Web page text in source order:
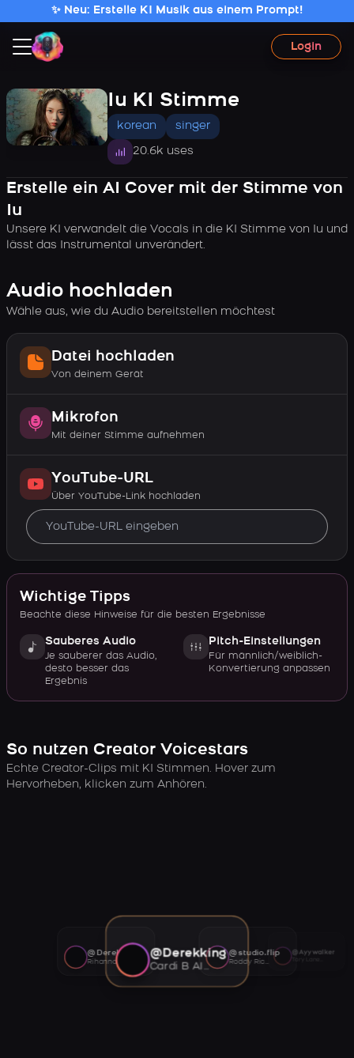
✨ Neu: Erstelle KI Musik aus einem Prompt!
Login
Iu KI Stimme
korean singer
20.6k uses
Erstelle ein AI Cover mit der Stimme von
Iu
Unsere KI verwandelt die Vocals in die KI Stimme von Iu und
lässt das Instrumental unverändert.
Audio hochladen
Wähle aus, wie du Audio bereitstellen möchtest
Datei hochladen
Von deinem Gerät
Mikrofon
Mit deiner Stimme aufnehmen
YouTube-URL
Über YouTube-Link hochladen
Wichtige Tipps
Beachte diese Hinweise für die besten Ergebnisse
Sauberes Audio
Je sauberer das Audio,
desto besser das
Ergebnis
Pitch-Einstellungen
Für männlich/weiblich-
Konvertierung anpassen
So nutzen Creator Voicestars
Echte Creator-Clips mit KI Stimmen. Hover zum
Hervorheben, klicken zum Anhören.
@Derekking
Cardi B AI voice
@studio.flip
Roddy Ricch AI voice
@Ayywalker
@Derekking
Rihanna AI voice
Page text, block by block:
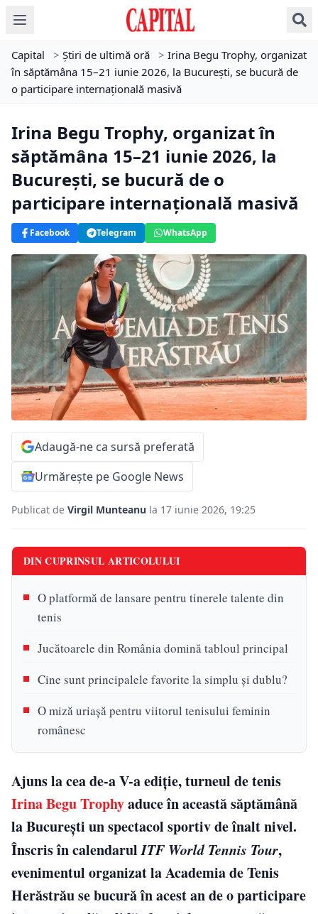
Capital > Știri de ultimă oră > Irina Begu Trophy, organizat
în săptămâna 15–21 iunie 2026, la București, se bucură de
o participare internațională masivă
Irina Begu Trophy, organizat în
săptămâna 15–21 iunie 2026, la
București, se bucură de o
participare internațională masivă
Facebook Telegram WhatsApp
Adaugă-ne ca sursă preferată
Urmărește pe Google News
Publicat de Virgil Munteanu la 17 iunie 2026, 19:25
DIN CUPRINSUL ARTICOLULUI
O platformă de lansare pentru tinerele talente din
tenis
Jucătoarele din România domină tabloul principal
Cine sunt principalele favorite la simplu și dublu?
O miză uriașă pentru viitorul tenisului feminin
românesc
Ajuns la cea de-a V-a ediție, turneul de tenis
Irina Begu Trophyaduce în această săptămână
la București un spectacol sportiv de înalt nivel.
Înscris în calendarulITF World Tennis Tour,
evenimentul organizat la Academia de Tenis
Herăstrău se bucură în acest an de o participare

# # # # #

Work order
Show all lines from the listing above in which "hochladen" appears.

Task response
Audio hochladen
Datei hochladen
Über YouTube-Link hochladen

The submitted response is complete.